Speaker 3:I think also Emma. I was just going to make a comment about I suppose the how our service has evolved to help improve systems. And I think one of the things that came from our Women's Unite, which is a participation group of survivors, and they've been out to speak to different, you know, parts of the system, including social work students, you know, child protection systems, education health, and just really sharing their lived experience of what they what has worked for them, but what needs to change. And that's it's really and what what we're really clear about when we go along to these sessions is that it's not just about listening to our survivors, it's about what are you going to do to action from what you hear from our survivors. So we want to see, you know, we want to see feedback and we want to see policy, and we want to see, you know, what is it you're doing going to be doing different from us coming along today. And it's it's really made a significant difference in our local authority in terms of creating, you know, with core advocacy standards and creating, you know, with child protection planning meetings, they've really looked at how they can prepare survivors and still engage perpetrators within that, within within that process. Um, we've we've been speaking to criminal justice, we've been speaking to um have I missed? We've gone along to um poverty and and public debt and spoken about financial abuse and just really looked at how some of the barriers to leave in for survivors leaving um that are you know experiencing financial abuse. Um so and and that's just a small pocket of some of the some of the the workshops that we've we've taken out. And the survivors are really keen to continue to get a message out there about you know, this is this is a really important system change and language, if we just even change our language, that is a massive step in the right direction that will help people feel believed and validated.
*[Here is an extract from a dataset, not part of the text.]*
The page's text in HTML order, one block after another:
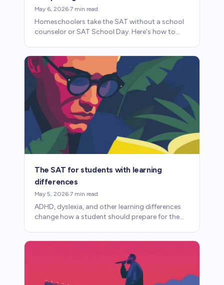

Speaker 4:And I think Scotty also advocates well that from being three years in service, and you know, we're still an early developed service in terms of duration, but being able to support other um practitioners and services to to not be scared of I don't work with dads, I don't work with those that have caused harm. And it initially it kind of gets the backup, but we've tried to really kind of break that down and support people to see the them as dads. You know, you speak to mum and you deal with mum, we need to speak with dad the same as so it's kind of fallen into place for me that actually in order to have these relationships with dads and and have that supportive relationship, that partnering element has to happen also. So, as well as partnering with a survivor, we also need to kind of partner with the perpetrator to be able to provide that supportive relationship. And because if we've not got the relationship, we're not going to affect any change.
Ruth Reymundo Mandel :Yeah, I there's a couple of things. Oh, yeah, we both have things in my head. You want to go?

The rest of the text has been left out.